Overall, 691 piRNAs were expressed. Persistent changes in piRNA expression over time were identified, with specific patterns associated with the different arsenic species. In HBECs (non-malignant lung tissue), 14 piRNAs were persistently upregulated and 16 downregulated in response to AsIII. Similarly, 6 were up- and 11 downregulated when the same cells were exposed to AsV. Only 1 piRNA, DQ598008, was commonly upregulated in response to both arsenic species, while 4 piRNAs were commonly downregulated. Lung cancer cell lines follow the same arsenic species-specific trends, with a high subtype-specificity indicating these species maintain a role during lung tumor development. Remarkably, we found an enrichment of genes associated with methyltransferase activities predicted to be targeted by piRNAs altered by AsIII (a biologically-relevant form of arsenic), evidencing their role in arsenic-related carcinogenic mechanisms.

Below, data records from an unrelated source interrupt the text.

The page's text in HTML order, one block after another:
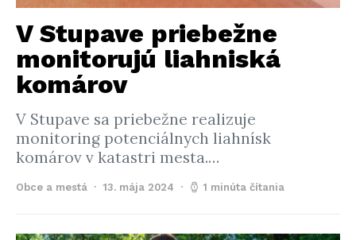
V Stupave priebežne
monitorujú liahniská
komárov
V Stupave sa priebežne realizuje
monitoring potenciálnych liahnísk
komárov v katastri mesta.…
Obce a mestá 13. mája 2024 1 minúta čítania
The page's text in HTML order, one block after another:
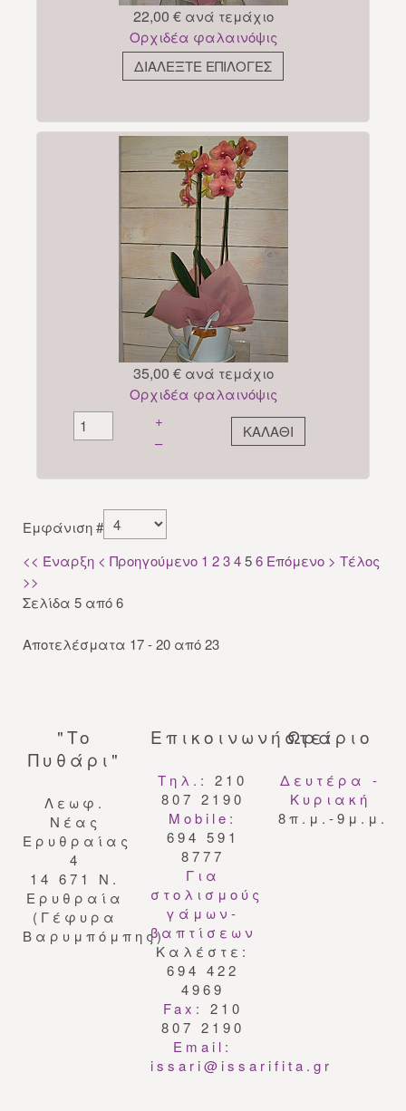
22,00 € ανά τεμάχιο
Ορχιδέα φαλαινόψις
35,00 € ανά τεμάχιο
Ορχιδέα φαλαινόψις
+
–
Εμφάνιση #
<< Έναρξη < Προηγούμενο 1 23456 Επόμενο > Τέλος
>>
Σελίδα 5 από 6
Αποτελέσματα 17 - 20 από 23
"To
Πυθάρι"
Λεωφ.
Nέας
Eρυθραίας
4
14 671 N.
Eρυθραία
(Γέφυρα
Βαρυμπόμπης)
Επικοινωνήστε:
Τηλ.:210
807 2190
Mobile:
694 591
8777
Για
στολισμούς
γάμων-
βαπτίσεων
Καλέστε:
694 422
4969
Fax:
210
807 2190
Email:
issari@issarifita.gr
Ωράριο
Δευτέρα -
Κυριακή
8π.μ.-9μ.μ.

Arsenic induces persistent alterations in the lung sncRNA transcriptome, particularly piRNAs, impacting pathways linked to epigenetic regulation. Together, these results provide insights into sncRNA-related mechanisms in arsenic-induced lung carcinogenesis. Moreover, different arsenic species induce distinct alteration patterns, highlighting the relevance of the source of exposure. piRNAs, as with other sncRNAs, are stable in biofluids, circulating tumour cells, and archival clinical materials. Therefore, piRNAs hold great promise as potential exposure and monitoring biomarkers for arsenic-related health effects.